* **WORK INSTRUCTION**:
Print out the data below in full and exactly, skipping the pictures.

*** SOURCE INFORMATION

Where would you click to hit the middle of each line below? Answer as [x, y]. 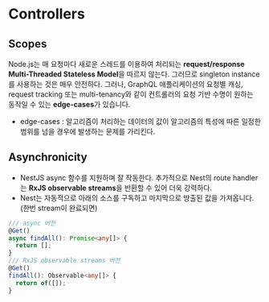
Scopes [28, 44]
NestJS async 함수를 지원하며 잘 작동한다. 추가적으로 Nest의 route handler [139, 177]
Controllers [47, 14]
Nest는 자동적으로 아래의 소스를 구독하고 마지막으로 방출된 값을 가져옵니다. [137, 197]
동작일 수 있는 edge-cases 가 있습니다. [69, 104]
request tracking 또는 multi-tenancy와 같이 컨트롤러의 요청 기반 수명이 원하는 [131, 94]
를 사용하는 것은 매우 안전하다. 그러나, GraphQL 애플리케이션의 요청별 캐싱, [126, 84]
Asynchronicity [48, 157]

******

* **TASK OUTPUT**:
Where would you click to hit the middle of each line below? Answer as [x, y]. 
Scopes [28, 44]
NestJS async 함수를 지원하며 잘 작동한다. 추가적으로 Nest의 route handler [139, 177]
Controllers [47, 14]
Nest는 자동적으로 아래의 소스를 구독하고 마지막으로 방출된 값을 가져옵니다. [137, 197]
동작일 수 있는 edge-cases 가 있습니다. [69, 104]
request tracking 또는 multi-tenancy와 같이 컨트롤러의 요청 기반 수명이 원하는 [131, 94]
를 사용하는 것은 매우 안전하다. 그러나, GraphQL 애플리케이션의 요청별 캐싱, [126, 84]
Asynchronicity [48, 157]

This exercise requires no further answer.